VI. As all the foregoing appears on the face of the petition and answer, the trial judge did not err when he disposed of the case on a rule for judgment under the Practice Act (Act No. 300 of 1914). But we think the trial judge went too far when, in addition to perpetuating the injunction against the collection of the taxes, he also declared the ordinance for enlarging the village limits "illegal, unconstitutional, ultra vires, null, void and of no effect," and directed that said ordinance be "rescinded, annulled, and *Page 1070 set aside, and ordered erased from the records of said village and of the recorder's office of the parish of St. Landry." That question, as we have said, does not arise until said ordinance shall have been duly published according to law, and "appealed from (sic)" within the delays provided for in section 4 of the Act of 1898, No. 136.

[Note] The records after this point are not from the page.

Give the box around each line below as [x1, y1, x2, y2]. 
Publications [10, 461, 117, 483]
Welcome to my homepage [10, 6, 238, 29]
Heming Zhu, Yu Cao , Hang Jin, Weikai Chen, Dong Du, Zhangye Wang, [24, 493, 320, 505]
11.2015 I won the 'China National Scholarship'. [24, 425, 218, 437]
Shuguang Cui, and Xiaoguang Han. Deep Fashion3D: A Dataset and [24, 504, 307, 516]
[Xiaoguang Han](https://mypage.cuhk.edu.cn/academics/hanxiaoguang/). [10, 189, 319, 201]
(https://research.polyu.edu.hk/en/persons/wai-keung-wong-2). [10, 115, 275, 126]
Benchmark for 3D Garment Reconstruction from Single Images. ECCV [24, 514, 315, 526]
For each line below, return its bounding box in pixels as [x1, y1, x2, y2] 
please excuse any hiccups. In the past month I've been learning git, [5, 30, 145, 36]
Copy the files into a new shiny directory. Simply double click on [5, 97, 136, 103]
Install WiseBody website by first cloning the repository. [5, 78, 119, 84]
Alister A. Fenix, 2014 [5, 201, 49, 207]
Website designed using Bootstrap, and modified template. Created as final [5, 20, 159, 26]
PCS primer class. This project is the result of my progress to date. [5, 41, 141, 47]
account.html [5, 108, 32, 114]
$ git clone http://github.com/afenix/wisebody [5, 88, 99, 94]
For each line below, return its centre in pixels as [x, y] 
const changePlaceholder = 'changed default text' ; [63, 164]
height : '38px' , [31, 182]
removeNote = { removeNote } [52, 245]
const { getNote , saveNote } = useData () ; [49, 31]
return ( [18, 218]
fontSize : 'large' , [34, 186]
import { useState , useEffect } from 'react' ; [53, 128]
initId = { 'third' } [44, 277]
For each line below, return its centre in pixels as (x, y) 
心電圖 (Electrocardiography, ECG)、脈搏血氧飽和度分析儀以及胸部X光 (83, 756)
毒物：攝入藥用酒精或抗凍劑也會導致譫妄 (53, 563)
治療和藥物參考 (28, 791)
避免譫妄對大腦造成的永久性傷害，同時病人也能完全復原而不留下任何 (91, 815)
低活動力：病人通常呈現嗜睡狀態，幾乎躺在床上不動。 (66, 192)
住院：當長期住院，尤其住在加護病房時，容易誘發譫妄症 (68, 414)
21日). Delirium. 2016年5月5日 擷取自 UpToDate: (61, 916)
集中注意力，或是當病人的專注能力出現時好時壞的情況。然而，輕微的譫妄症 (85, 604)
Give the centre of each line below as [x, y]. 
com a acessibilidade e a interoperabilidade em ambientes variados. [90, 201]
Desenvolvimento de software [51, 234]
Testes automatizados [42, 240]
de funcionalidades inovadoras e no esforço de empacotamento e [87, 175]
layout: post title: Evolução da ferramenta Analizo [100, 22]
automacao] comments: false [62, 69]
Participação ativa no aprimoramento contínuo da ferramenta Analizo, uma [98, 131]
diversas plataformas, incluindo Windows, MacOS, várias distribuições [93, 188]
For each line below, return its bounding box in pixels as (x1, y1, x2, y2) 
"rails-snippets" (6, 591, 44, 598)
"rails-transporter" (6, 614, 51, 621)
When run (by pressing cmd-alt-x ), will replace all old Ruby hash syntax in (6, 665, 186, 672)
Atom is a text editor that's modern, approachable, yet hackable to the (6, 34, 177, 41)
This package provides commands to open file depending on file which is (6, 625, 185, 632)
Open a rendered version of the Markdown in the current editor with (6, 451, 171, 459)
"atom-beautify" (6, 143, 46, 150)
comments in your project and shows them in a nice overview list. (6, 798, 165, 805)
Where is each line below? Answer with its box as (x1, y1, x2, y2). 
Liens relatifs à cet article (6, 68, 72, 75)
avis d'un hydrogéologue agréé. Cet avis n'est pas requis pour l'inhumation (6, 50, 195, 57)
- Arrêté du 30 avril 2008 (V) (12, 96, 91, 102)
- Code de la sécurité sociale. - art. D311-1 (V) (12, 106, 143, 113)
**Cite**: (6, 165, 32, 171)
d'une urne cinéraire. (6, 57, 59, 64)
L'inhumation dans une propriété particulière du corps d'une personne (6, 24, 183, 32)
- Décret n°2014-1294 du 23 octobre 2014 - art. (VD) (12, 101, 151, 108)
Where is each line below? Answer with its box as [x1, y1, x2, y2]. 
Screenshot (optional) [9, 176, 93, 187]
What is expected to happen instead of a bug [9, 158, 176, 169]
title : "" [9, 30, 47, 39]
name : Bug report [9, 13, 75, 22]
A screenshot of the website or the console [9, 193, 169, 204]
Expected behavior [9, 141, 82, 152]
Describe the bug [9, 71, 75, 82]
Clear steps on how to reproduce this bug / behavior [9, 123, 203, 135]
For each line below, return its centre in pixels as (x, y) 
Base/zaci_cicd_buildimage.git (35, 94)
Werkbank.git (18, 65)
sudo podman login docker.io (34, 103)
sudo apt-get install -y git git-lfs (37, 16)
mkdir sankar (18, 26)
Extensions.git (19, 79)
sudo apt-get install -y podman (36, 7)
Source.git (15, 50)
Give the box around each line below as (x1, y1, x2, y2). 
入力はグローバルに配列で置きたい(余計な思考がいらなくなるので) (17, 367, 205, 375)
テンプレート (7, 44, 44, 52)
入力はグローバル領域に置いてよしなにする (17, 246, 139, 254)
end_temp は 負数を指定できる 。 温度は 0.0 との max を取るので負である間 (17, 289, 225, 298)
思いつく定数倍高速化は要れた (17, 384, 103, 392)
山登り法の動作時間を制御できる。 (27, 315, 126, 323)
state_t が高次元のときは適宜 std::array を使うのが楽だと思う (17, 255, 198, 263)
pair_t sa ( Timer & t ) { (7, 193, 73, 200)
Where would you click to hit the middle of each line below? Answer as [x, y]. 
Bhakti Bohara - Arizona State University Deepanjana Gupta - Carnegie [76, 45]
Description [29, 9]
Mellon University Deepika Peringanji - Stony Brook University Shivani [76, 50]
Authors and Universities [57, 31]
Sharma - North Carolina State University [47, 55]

Decree. It is therefore ordered that the judgment appealed from be amended by striking therefrom all that part thereof declaring Ordinance No. 6 of the village of Krotz Springs null and void, and setting the same aside, etc., but without prejudice to plaintiff's right to contest the validity of said ordinance when and if published according to law, and that, as thus amended, and in so far as said judgment perpetuates the injunction herein issued and prohibits the assessment, levy, and collection of taxes upon plaintiff's property outside the original limits of said village, said judgment be, and it is hereby, affirmed; plaintiff to pay the costs of this appeal, and defendant to pay the costs of the court below.